Available data Start Marker

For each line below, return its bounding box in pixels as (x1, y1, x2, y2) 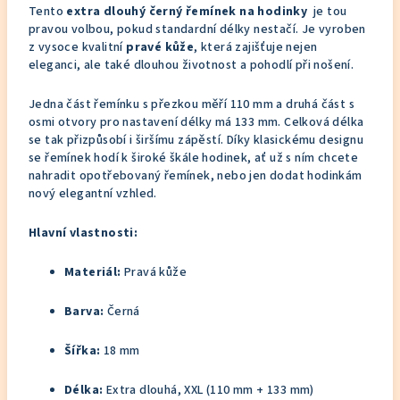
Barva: (64, 303, 104, 321)
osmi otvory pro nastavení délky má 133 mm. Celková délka (29, 113, 364, 131)
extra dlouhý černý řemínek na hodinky (66, 3, 311, 21)
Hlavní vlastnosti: (29, 224, 138, 242)
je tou (310, 3, 347, 21)
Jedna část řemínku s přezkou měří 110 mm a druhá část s (29, 96, 354, 113)
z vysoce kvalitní (29, 38, 127, 56)
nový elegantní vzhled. (29, 185, 157, 203)

Available data End Marker

● **Exercise brief**
Only the lines from the one containing "je tou (310, 3, 347, 21)" through the end of the data above are wanted, both ends included; restate them word for word.

● **Answer to this problem**
je tou (310, 3, 347, 21)
Jedna část řemínku s přezkou měří 110 mm a druhá část s (29, 96, 354, 113)
z vysoce kvalitní (29, 38, 127, 56)
nový elegantní vzhled. (29, 185, 157, 203)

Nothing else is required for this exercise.